My final project in the course Fundamentals of Machine Learning relates to deep neural network (DNN) compression, so I read some research papers in this area and sum them up as a brief survey here.
Why Compress DNN
- Energy: RAM access dominates the power consumption in DNN inference
- Performance: Large models might fail to run on entry-level hardwares
- Mobile Computing: Mobile devices have limited computing resources
There are mainly two classes of methods for compressing dense layers in DNN, matrix factorization and vector quantization. This paper discusses the later one.
Four vector quantization methods are discussed in the paper.
Binarization: for all parameter matrices, apply sign function to them.
Scalar Quantization Using K Means: Use K means to find some cluster centers of parameter matrix values. Then for each matrix element, use its cluster identifier instead of its origin values.
Product Quantization: This method divide a parameter matrix into several sub-matrices, and apply K means method to them respectively.
Residual Quantization: This method tries to recursively quantize residual value between origin value and quantized value, thus approximate each vector by representing it by a series of quantized vectors.
This paper compresses the model by pruning connections among DNN nodes, including synapses and neurons. The whole workflow is as the below:
- Train Connectivity
- Prune Connections
- Train Weights, go to 2 if better performance needed
Actually this workflow (iterative pruning) is a common one in DNN compression methods.
The intuition is that connections with trivial weights contributes little when the DNN makes decisions. The paper sets a weight threshold to throw unimportant connections. After pruning, the network has to be re-trained, otherwise its performance would be poor.
There are some other implementation details including:
- Use L2 regularization
- Dropout ratio should be lower in re-training phase since pruning already reduces model capacity (image here)
- Use origin weights as initialization when re-training
- Fix other layers when re-training certain layer to avoid gradient vanishing & errors
H Hu, et al. Network Trimming: A Data-Driven Neuron Pruning Approach towards Efficient Deep Architectures, arXiv 2016
Instead of iteratively pruning connections, this paper iteratively prunes nodes. The intuition is that some nodes in a DNN may output zero in most of the times, indicating that it’s not important.
The paper finds APoZ (Average Percentage of Zeros) for each node in a DNN, then throws nodes with APoZ below a certain threshold. The APoZ is estimated on a large dataset.
The threshold is empirically set as one standard derivation from the mean APoZ of the target trimming layer.
In Deep CNN, there are usually many filters. Some of them may be redundant, for they might learn redundant features, or no feature at all. These filters can be pruned, for they don’t count much in DNN computation.
The paper uses the L1 norm for each CNN filter as the estimation of their importance, thus, the larger L1 norm is, the more important the filter is. The paper prunes least important filters globally.

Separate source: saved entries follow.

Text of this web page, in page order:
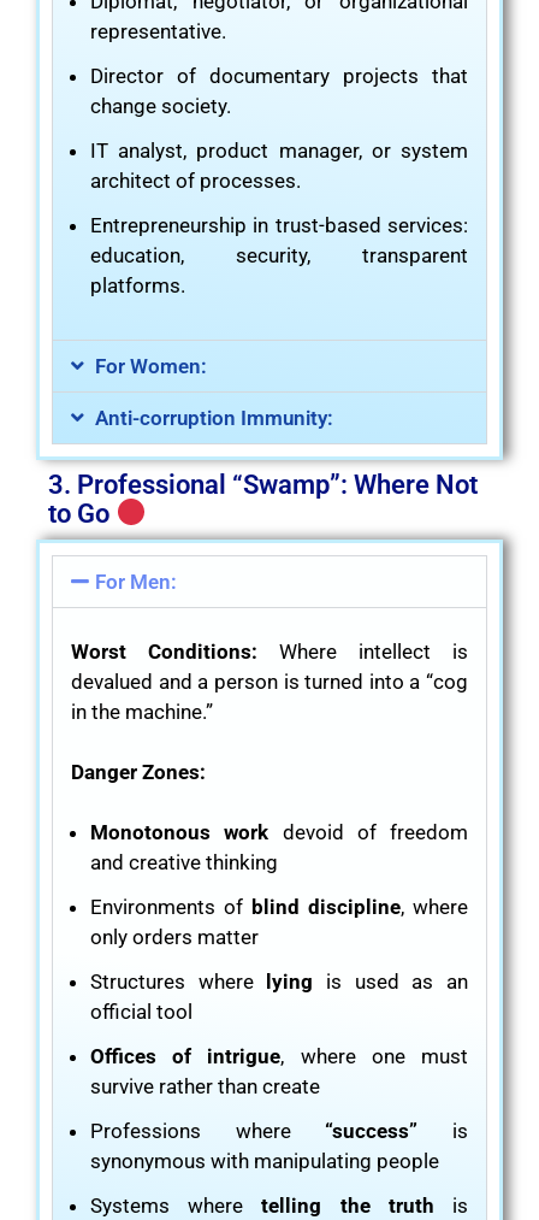
representative.
Director of documentary projects that
change society.
IT analyst, product manager, or system
architect of processes.
Entrepreneurship in trust-based services:
education, security, transparent
platforms.
For Women:
Anti-corruption Immunity:
3. Professional “Swamp”: Where Not
to Go
For Men:
Worst Conditions: Where intellect is
devalued and a person is turned into a “cog
in the machine.”
Danger Zones:
Monotonous work devoid of freedom
and creative thinking
Environments of blind discipline, where
only orders matter
Structures where lying is used as an
official tool
Offices of intrigue, where one must
survive rather than create
Professions where “success” is
synonymous with manipulating people
Systems wheretelling the truth is
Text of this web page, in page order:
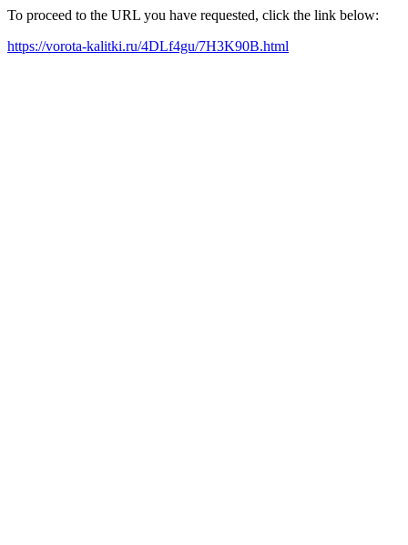
To proceed to the URL you have requested, click the link below:
https://vorota-kalitki.ru/4DLf4gu/7H3K90B.html
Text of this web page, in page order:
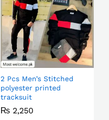
2 Pcs Men’s Stitched
polyester printed
tracksuit
₨ 2,250
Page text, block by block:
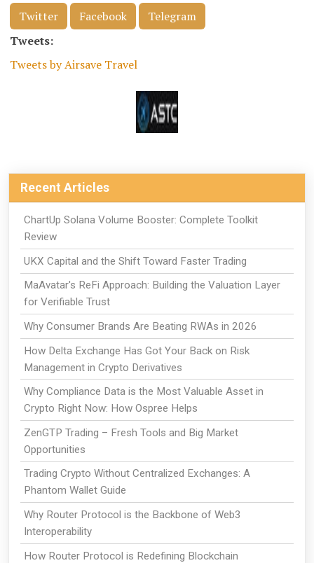
Twitter
Facebook
Telegram
Tweets:
Tweets by Airsave Travel
Recent Articles
ChartUp Solana Volume Booster: Complete Toolkit
Review
UKX Capital and the Shift Toward Faster Trading
MaAvatar's ReFi Approach: Building the Valuation Layer
for Verifiable Trust
Why Consumer Brands Are Beating RWAs in 2026
How Delta Exchange Has Got Your Back on Risk
Management in Crypto Derivatives
Why Compliance Data is the Most Valuable Asset in
Crypto Right Now: How Ospree Helps
ZenGTP Trading – Fresh Tools and Big Market
Opportunities
Trading Crypto Without Centralized Exchanges: A
Phantom Wallet Guide
Why Router Protocol is the Backbone of Web3
Interoperability
How Router Protocol is Redefining Blockchain

After pruning, the whole network is re-trained. Prune once and retrain strategy is proved to be best in practice.
In residual layers, the identical feature map (short path) determines which filters are pruned actually.
S Han, et al. Deep Compression: Compressing Deep Neural Networks with Pruning, Trained Quantization and Huffman Coding, ICLR 2016
As the title is, this paper presents a 3-stage method to compress DNN models, including pruning, quantization and huffman coding.
Pruning: Much like the author’s previous work in NIPS 2015, pruning stage iteratively throw connections with small weights. Pruned parameters are stored as CSR or CSC sparse matrices.
Quantization: K-Means based quantization is performed locally in layer matrices. Centroids are initialized linearly in order to keep important weights (with large abs value) as many as possible. BP algorithm is performed on centroids as following: for each centroid, gradients of origin weights in its cluster are summed up and subtracted from centroid value.
Huffman Coding: A common method for compression.
Note that training is implemented on Caffe and predicting is implemented on Intel MLK and NVidia CUDA.
This paper aims to prune CNN by removing redundant channels.
Channel pruning can be formalized as an optimization problem:
- Given channel weights of a convolution layer W
- Given dataset X
- Given origin layer output Y
- Given maximum channel number c’
- A 0-1 backpack problem solution among channels, i.e. choose a subset of channels
- Weights of remaining channels
such that minimize the difference between Y and output produced by pruned layer.
During the optimization procedure, values of W and channel subset will both change. The paper proposes to alternatively update them. Channel subset optimization reduces to (i) LASSO regression (with regularization terms, for the origin problem is NP-hard), and weight optimization reduces to (ii) least squares. In practice, the paper applies (i) multiple times and then (ii) just once for efficiency.
For residual layers, the paper
- Add a filter before the whole residual layer for channel pruning for the first layer
- Shortcut itself cannot be pruned, passing difference caused by first-layer pruning. The optimization target of the last layer is fixed by subtracting the difference.
This paper prunes CNN channels with the insight that, if a subset of input of layer
i+1 is enough to recover the layer’s output, then this subset is safe to be pruned as well as filters generating it.
Pruning is data-driven, i.e. the subset of a layer to prune is selected by applying data to the layer and see which filters are less important.
For a single layer, the problem is formalized as a optimization problem minimizing the subset’s contribution to layer output, which is NP-hard. The paper used greedy policy followed by fine-tuning to solve the problem. The whole network is pruned layer by layer.